Whilst it’s very simple to run basic calculations on a vector or matrix of data, more sophisticated code is required for data.frames or when you want to perform complex functions on individual pieces of data.

The for loop is a basic programming concept that runs a series of commands through each loop, with one variable changing each time, which may or may not be used in the loop’s code. For instance we could loop through the numbers 1 to 10 if we wanted to perform an action 10 times, or if we wanted to use the numbers 1 to 10 each in the same calculation.

# A basic for loop
for(i in 1:10){
    cat("Loop!")
}

# A loop involving the loop variable
for(i in 1:10){
    cat(paste("Loop",i,"!"))
}

These are simple examples and don’t capture the results of the loop. If we want to store our results, we have to declare a variable ahead of time to put them into.

# A loop that gets results
data(EuStockMarkets)
plot(EuStockMarkets[,1])
movingAverage <- vector()
for(i in 1:length(EuStockMarkets[,1])){
    movingAverage[i] <- mean(EuStockMarkets[i:(i+29),1])
}
plot(movingAverage)

Note that an error was produced because when we reach the end of the time series, the data points we ask for don’t exist – we could adjust our loop to account for this by reducing the number of times we go through the loop so that we don’t reach past the end of the data.

Also, rather than refer to the pieces of data directly, we are using i to keep track of the index of the data we want to work with.
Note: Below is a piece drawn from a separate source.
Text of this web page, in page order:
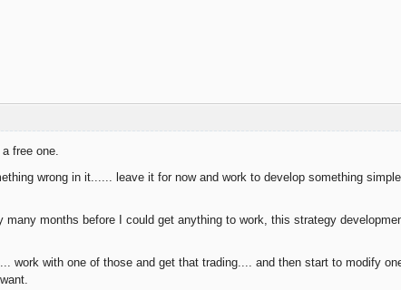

This allows us to refer to data by its index, and therefore slice a moving section of data. In other circumstances, you can of course refer to items by their names.

Exercises

  • Write a for loop that prints out a countdown from 10 to 1.

  • Using the EuStockMarkets data, make a plot of the FTSE data. Note that this data is not a data.frame but a time.series - you can find out more with ?ts.

  • Using a for loop, calculate a moving average and make a corresponding vector of time points with the centres of each average.

  • Add the moving average to the plot using the lines function.